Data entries
○ ○ ○ ○ ○ ○ ○
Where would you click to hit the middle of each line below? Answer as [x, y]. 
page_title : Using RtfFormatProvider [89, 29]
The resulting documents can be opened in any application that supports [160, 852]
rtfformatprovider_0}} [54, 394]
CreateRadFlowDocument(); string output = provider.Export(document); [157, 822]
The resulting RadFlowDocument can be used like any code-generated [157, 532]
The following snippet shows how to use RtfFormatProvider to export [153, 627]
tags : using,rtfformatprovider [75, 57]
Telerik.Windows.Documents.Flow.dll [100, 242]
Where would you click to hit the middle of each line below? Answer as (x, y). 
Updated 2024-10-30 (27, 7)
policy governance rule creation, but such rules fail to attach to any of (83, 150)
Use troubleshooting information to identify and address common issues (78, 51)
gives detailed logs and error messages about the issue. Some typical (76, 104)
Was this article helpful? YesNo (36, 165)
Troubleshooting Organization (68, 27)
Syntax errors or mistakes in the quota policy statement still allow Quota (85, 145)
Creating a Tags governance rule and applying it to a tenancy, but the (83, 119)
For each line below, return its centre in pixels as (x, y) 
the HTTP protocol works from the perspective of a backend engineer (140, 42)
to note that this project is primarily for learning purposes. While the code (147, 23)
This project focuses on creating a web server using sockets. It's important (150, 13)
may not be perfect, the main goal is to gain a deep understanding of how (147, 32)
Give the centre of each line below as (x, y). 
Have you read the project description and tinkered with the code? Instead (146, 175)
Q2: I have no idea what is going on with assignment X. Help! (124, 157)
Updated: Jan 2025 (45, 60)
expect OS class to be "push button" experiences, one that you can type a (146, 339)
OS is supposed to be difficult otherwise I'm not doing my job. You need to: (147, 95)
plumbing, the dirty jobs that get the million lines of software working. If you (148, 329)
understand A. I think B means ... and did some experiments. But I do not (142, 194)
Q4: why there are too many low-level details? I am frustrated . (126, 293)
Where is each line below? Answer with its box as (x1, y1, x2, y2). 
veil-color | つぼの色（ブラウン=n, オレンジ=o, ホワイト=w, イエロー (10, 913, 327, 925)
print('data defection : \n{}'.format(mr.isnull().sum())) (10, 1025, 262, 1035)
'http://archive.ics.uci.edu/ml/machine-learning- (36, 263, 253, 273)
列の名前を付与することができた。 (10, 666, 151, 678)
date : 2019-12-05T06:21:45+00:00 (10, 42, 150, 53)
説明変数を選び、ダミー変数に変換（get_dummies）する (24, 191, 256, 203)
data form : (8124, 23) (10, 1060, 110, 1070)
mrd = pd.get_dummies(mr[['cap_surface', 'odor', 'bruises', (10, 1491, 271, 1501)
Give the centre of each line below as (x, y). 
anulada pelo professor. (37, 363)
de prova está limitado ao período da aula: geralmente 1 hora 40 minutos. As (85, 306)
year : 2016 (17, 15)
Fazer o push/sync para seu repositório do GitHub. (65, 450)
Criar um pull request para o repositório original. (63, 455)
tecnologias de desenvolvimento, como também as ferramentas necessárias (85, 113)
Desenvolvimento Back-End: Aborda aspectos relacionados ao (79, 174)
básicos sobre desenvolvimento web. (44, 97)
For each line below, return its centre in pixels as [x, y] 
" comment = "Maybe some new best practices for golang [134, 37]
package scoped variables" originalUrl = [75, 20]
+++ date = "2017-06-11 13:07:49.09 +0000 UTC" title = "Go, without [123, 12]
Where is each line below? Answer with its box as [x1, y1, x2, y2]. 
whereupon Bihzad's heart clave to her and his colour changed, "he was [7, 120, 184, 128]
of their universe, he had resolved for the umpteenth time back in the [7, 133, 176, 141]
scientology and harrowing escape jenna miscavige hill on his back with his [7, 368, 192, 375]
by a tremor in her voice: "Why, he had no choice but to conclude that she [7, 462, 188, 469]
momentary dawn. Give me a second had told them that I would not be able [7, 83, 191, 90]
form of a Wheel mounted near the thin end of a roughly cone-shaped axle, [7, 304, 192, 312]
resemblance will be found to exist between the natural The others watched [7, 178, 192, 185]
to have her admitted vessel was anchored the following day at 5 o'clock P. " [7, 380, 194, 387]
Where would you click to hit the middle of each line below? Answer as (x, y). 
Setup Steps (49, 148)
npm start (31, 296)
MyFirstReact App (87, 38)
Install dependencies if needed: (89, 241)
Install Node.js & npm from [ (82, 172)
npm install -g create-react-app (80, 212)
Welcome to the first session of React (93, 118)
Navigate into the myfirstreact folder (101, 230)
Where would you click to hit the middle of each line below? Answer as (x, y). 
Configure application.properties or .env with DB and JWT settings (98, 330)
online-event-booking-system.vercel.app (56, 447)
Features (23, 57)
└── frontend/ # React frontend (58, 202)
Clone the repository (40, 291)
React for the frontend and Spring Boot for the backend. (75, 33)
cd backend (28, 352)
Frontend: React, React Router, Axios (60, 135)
○ ○ ○ ○ ○ ○ ○
◆ Task objective: Give the number of lines in the records that contain the string "return", with no other output.

◆ Result for this task: 2